TB is also one of the top causes of mortality of women of reproductive ages from 15 to 44 [24]. However, within this demographic, the most susceptible group of women are pregnant individuals. Pregnant women with latent tuberculosis infection (LTBI) are more likely to progress to developing active tuberculous disease than men [5]. Although progression of latent tuberculosis infection (LTBI) to an active infection is more common in pregnancy, the clinical diagnosis is often delayed. For one, manifestations of active TB may go unnoticed due to overlap of normal physiological changes in pregnancy [17, 18]. Symptoms such as fatigue, sweating, shortness of breath, and low grade fever are similar to the physiological symptoms seen in pregnancy [17, 18].

Our patient was an immigrant from Ghana who presented with vague symptoms. She had suprapubic pain associated with nausea, vomiting, chronic productive cough for 3 to 4 months, and a significant decrease in vision bilaterally. Radiological imaging was initially delayed 24 hours until after gestation due to maternal fear of infant safety. One day into the postpartum a diagnosis of active TB with intraocular dissemination was supported based on findings of chest X-ray, positive QuantiFERON test, and positive AFB culture and smear.

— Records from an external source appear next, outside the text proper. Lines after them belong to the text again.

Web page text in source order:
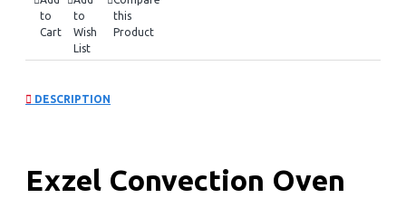
to
Cart
to
Wish
List
this
Product
DESCRIPTION
Exzel Convection Oven
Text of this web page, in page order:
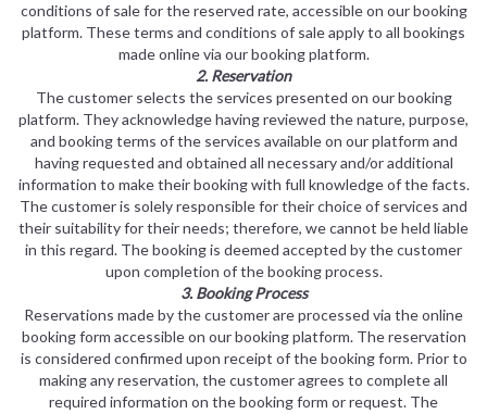
conditions of sale for the reserved rate, accessible on our booking
platform. These terms and conditions of sale apply to all bookings
made online via our booking platform.
2. Reservation
The customer selects the services presented on our booking
platform. They acknowledge having reviewed the nature, purpose,
and booking terms of the services available on our platform and
having requested and obtained all necessary and/or additional
information to make their booking with full knowledge of the facts.
The customer is solely responsible for their choice of services and
their suitability for their needs; therefore, we cannot be held liable
in this regard. The booking is deemed accepted by the customer
upon completion of the booking process.
3. Booking Process
Reservations made by the customer are processed via the online
booking form accessible on our booking platform. The reservation
is considered confirmed upon receipt of the booking form. Prior to
making any reservation, the customer agrees to complete all
required information on the booking form or request. The
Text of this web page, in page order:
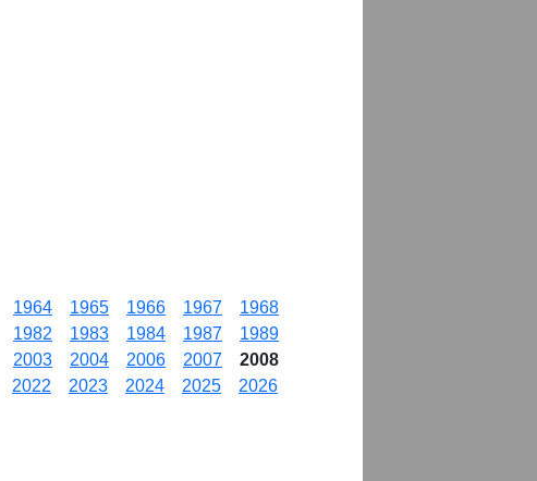
1964 1965 1966 1967
1968
1982 1983 1984 1987
1989
2003 2004 2006 2007
2008
2022 2023 2024 2025 2026
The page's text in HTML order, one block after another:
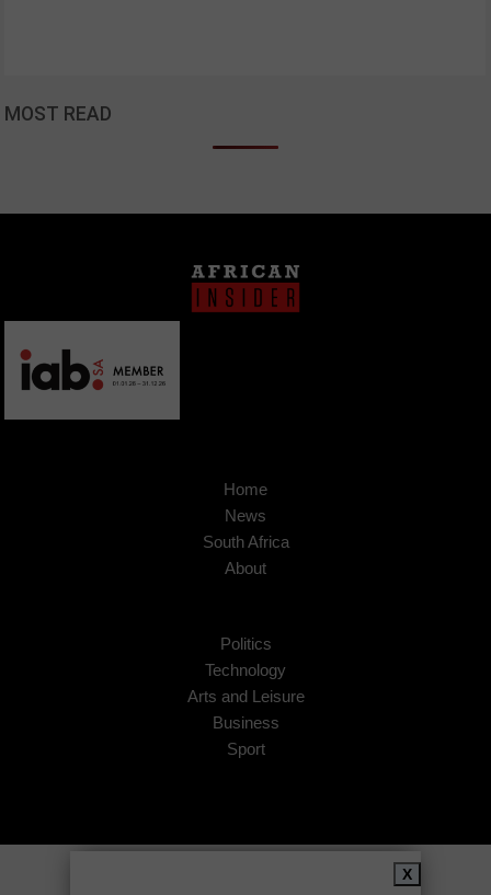
MOST READ
Home
News
South Africa
About
Politics
Technology
Arts and Leisure
Business
Sport
X
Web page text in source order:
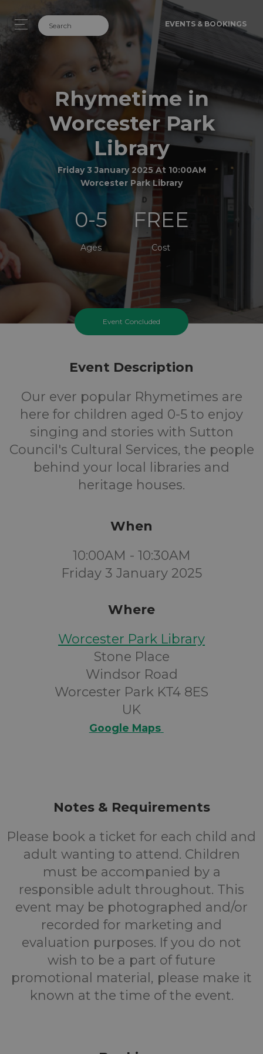
EVENTS & BOOKINGS
Rhymetime in
Worcester Park
Library
Friday 3 January 2025 At 10:00AM
Worcester Park Library
0-5
Ages
FREE
Cost
Event Concluded
Event Description
Our ever popular Rhymetimes are
here for children aged 0-5 to enjoy
singing and stories with Sutton
Council's Cultural Services, the people
behind your local libraries and
heritage houses.
When
10:00AM - 10:30AM
Friday 3 January 2025
Where
Worcester Park Library
Stone Place
Windsor Road
Worcester Park KT4 8ES
UK
Google Maps
Notes & Requirements
Please book a ticket for each child and
adult wanting to attend. Children
must be accompanied by a
responsible adult throughout. This
event may be photographed and/or
recorded for marketing and
evaluation purposes. If you do not
wish to be a part of future
promotional material, please make it
known at the time of the event.
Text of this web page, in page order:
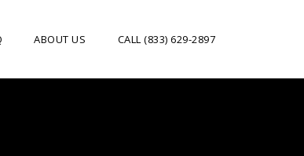
ABOUT US CALL (833) 629-2897
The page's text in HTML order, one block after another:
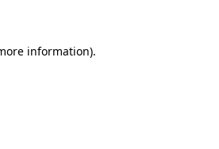
information).
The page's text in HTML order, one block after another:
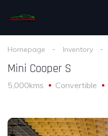
Homepage Inventory
Mini Cooper S
5,000kms Convertible
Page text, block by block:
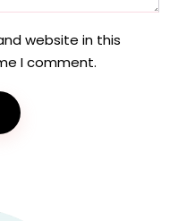
website in this
I comment.
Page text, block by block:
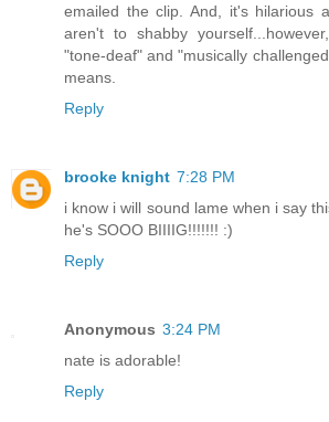
emailed the clip. And, it's hilarious
aren't to shabby
"tone-deaf" and "musically
means.
Reply
brooke knight 7:28 PM
i know i will sound lame when i say
he's SOOO BIIIIG!!!!!!! :)
Reply
Anonymous 3:24 PM
nate is adorable!
Reply
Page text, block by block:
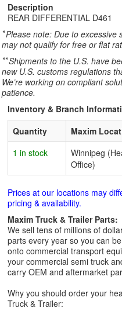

Based on this case report we present several learning objectives. For one, clinicians should be alert for tuberculosis in women that have lived in endemic areas including India, Indonesia, Nigeria, Ghana, South Africa, Pakistan, and China. A high clinical suspicion for TB should be employed for all pregnant females emigrating from these endemic areas. Secondly the importance of radiologic imaging needs to be explained to the patient in order to prevent diagnostic delay. Delay is most often due to cultural and communication barriers. Thus, more time needs to be spent reassuring and addressing the concerns of the mother that may result in any delay in treatment. Evidence has shown that prenatal diagnosis and treatment of TB result in a better outcome for the mother and infant [42]. Lastly, all first-line medications used in the treatment of TB are proven to be safe for use during the antenatal and postpartum breastfeeding period [5]. Asymptomatic infants should always be treated if TB is in question with the mother.

Conflict of Interests

The authors did not report any potential conflict of interests.

Acknowledgment

Special thanks are due to Ms. Judith Wilkinson, Medical Librarian, from Lincoln Medical and Mental Health Center Science Library for assistance in finding of the reference articles.